Иетс промолчал. Но Макгайру хотелось поболтать. С того дня, как он увидал пьяного Люмиса с женщиной у окна отеля «Скриб», он перестал с ним разговаривать, кроме как по долгу службы. Люмис после двух-трех неудачных попыток отступился, но угрюмое молчание шофера злило его, и он стал выговаривать ему за то, что «виллис» плохо вымыт, и за прочие пустяки, из чего Макгайр заключил, что капитан ищет случая от него избавиться. Макгайр надеялся, что, может быть, Иетс, у которого не было своей машины, заберет его себе вместе с «виллисом».

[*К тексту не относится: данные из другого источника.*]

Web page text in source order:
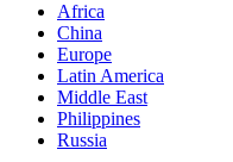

— Я не знаю, зачем капитан Люмис туда ездил, — объяснил он с готовностью. — Но догадаться нетрудно, наверно, что-нибудь насчет Торпа.
— Едва ли, — сказал Иетс. — Торпа вчера вечером перевезли в госпиталь.
— Может, и так, — согласился Макгайр и после паузы добавил: — Ни за что упекли человека.
Оттого, что слова эти были сказаны будто бы мимоходом, они приобрели особую остроту. Макгайр, простой, неученый человек, не прятался от фактов. Но он перехватил. И Иетс сказал строго:
— Запомните — я этого не слышал. Но советую вам впредь поосторожнее отзываться о капитане Люмисе и вообще об офицерах.
— Что? — Макгайр замедлил ход. — Да я про капитана ни словом не обмолвился.
Иетс вздрогнул. Ведь и правда, Макгайр никого не назвал, тем более Люмиса. Он сам подсказал ему это имя, допустил один из тех промахов, которые говорят о направлении наших мыслей больше, чем мы хотели бы о нем знать.
Макгайр затормозил.
— Приехали.
Иетс вошел в подъезд. Унылая приемная напомнила ему полицейские участки на родине; не хватало только потускневшей медной плевательницы, окруженной свидетельствами недостаточно меткого огня.
Он справился у дежурного сержанта, молодого человека с нечистым цветом лица, как ему найти француза, которого доставили накануне вместе с американским солдатом до фамилии Торп.
— Знаю, знаю, — сказал сержант, — тут с ним беспокойства не оберешься. Да, мы его выпустим, но нужна подпись нашего лейтенанта, а он еще не приходил.
— Так этот француз здесь?
— А как же!
— Почему вы хотите его выпустить?
— Это не я хочу его выпустить. Мне до него дела нет. — Сержант злился, однако помнил, что разговаривает с офицером. — Но тут только что был один капитан — не помню фамилии, впрочем, если хотите, могу посмотреть…
— Спасибо, я знаю, — поспешил заверить его Иетс. — Так зачем же приезжал этот капитан?